[Stored data]
========================

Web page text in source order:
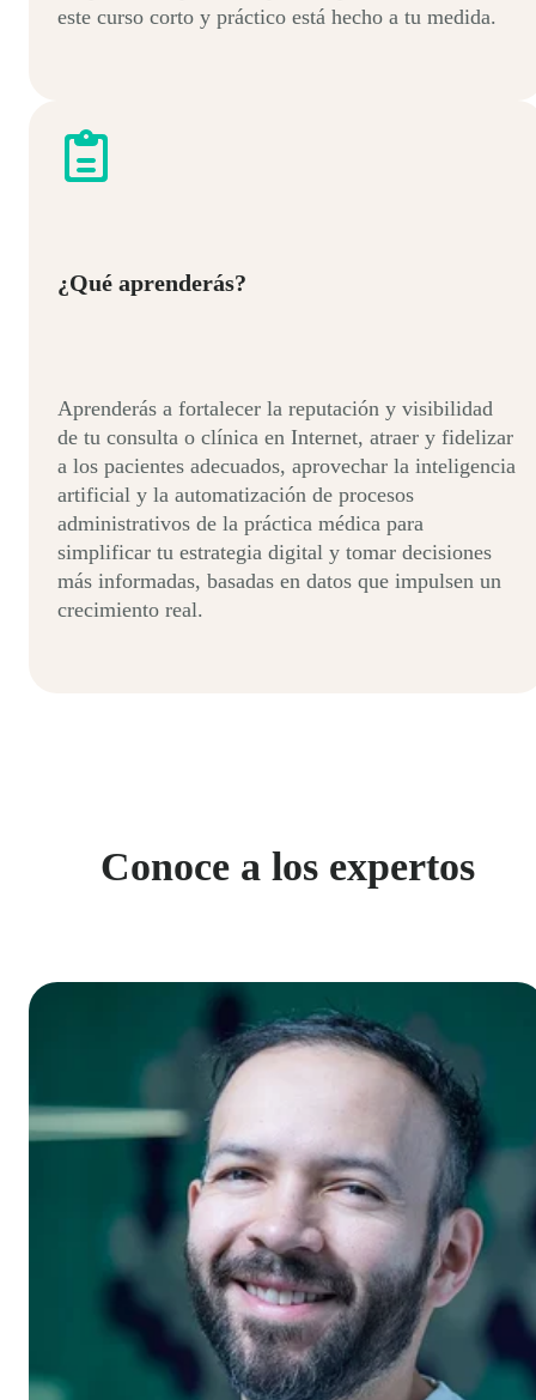
este curso corto y práctico está hecho a tu medida.
¿Qué aprenderás?
Aprenderás a fortalecer la reputación y visibilidad
de tu consulta o clínica en Internet, atraer y fidelizar
a los pacientes adecuados, aprovechar la inteligencia
artificial y la automatización de procesos
administrativos de la práctica médica para
simplificar tu estrategia digital y tomar decisiones
más informadas, basadas en datos que impulsen un
crecimiento real.
Conoce a los expertos
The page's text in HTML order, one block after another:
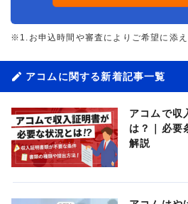
※1.お申込時間や審査によりご希望に添え
アコムに関する新着記事一覧
アコムで収
は？｜必要
解説
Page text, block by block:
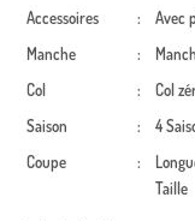
Accessoires
: Avec
Manche
:
Col
:
Col
Saison
:
4
Coupe
:
Taille
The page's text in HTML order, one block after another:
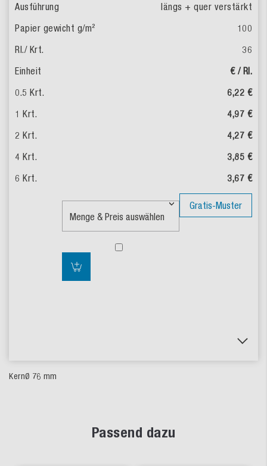
längs + quer verstärkt
100
36
€ / Rl.
6,22 €
4,97 €
4,27 €
3,85 €
3,67 €
Gratis-Muster
KernØ 76 mm
Passend dazu
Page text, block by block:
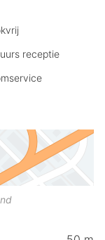
receptie
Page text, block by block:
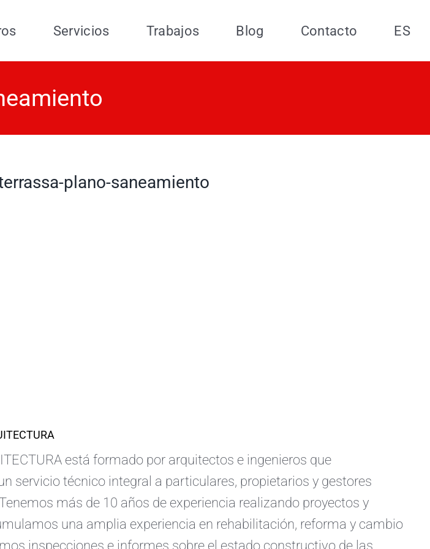
Servicios Trabajos Blog Contacto ES
plano-saneamiento
está formado por arquitectos e ingenieros que
servicio técnico integral a particulares, propietarios y gestores
más de 10 años de experiencia realizando proyectos y
una amplia experiencia en rehabilitación, reforma y cambio
inspecciones e informes sobre el estado constructivo de las
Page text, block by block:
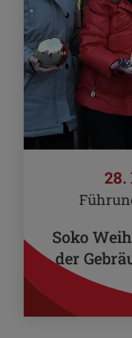
28.
Soko
der
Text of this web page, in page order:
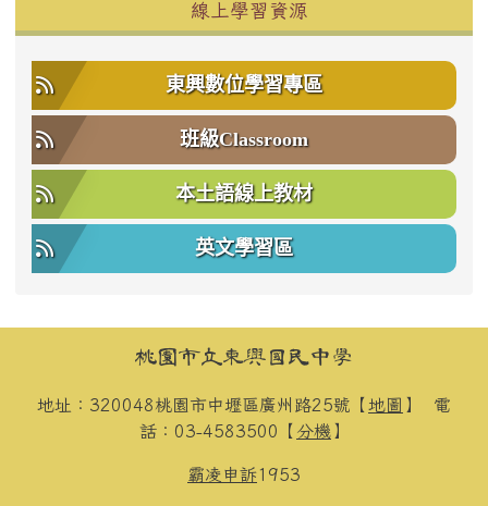
線上學習資源
東興數位學習專區
班級Classroom
本土語線上教材
英文學習區
頁尾區域內容桃園市立東興國民中學
地址：320048桃園市中壢區廣州路25號【 地圖 】 電
話：03-4583500【 分機 】
霸凌申訴1953

========================

What to work on: Print the data exactly as written, dropping any images it holds.

Problem solution:
Web page text in source order:
este curso corto y práctico está hecho a tu medida.
¿Qué aprenderás?
Aprenderás a fortalecer la reputación y visibilidad
de tu consulta o clínica en Internet, atraer y fidelizar
a los pacientes adecuados, aprovechar la inteligencia
artificial y la automatización de procesos
administrativos de la práctica médica para
simplificar tu estrategia digital y tomar decisiones
más informadas, basadas en datos que impulsen un
crecimiento real.
Conoce a los expertos
The page's text in HTML order, one block after another:
※1.お申込時間や審査によりご希望に添え
アコムに関する新着記事一覧
アコムで収
は？｜必要
解説
Page text, block by block:
Accessoires
: Avec
Manche
:
Col
:
Col
Saison
:
4
Coupe
:
Taille
The page's text in HTML order, one block after another:
längs + quer verstärkt
100
36
€ / Rl.
6,22 €
4,97 €
4,27 €
3,85 €
3,67 €
Gratis-Muster
KernØ 76 mm
Passend dazu
Page text, block by block:
receptie
Page text, block by block:
Servicios Trabajos Blog Contacto ES
plano-saneamiento
está formado por arquitectos e ingenieros que
servicio técnico integral a particulares, propietarios y gestores
más de 10 años de experiencia realizando proyectos y
una amplia experiencia en rehabilitación, reforma y cambio
inspecciones e informes sobre el estado constructivo de las
Page text, block by block:
28.
Soko
der
Text of this web page, in page order:
線上學習資源
東興數位學習專區
班級Classroom
本土語線上教材
英文學習區
頁尾區域內容桃園市立東興國民中學
地址：320048桃園市中壢區廣州路25號【 地圖 】 電
話：03-4583500【 分機 】
霸凌申訴1953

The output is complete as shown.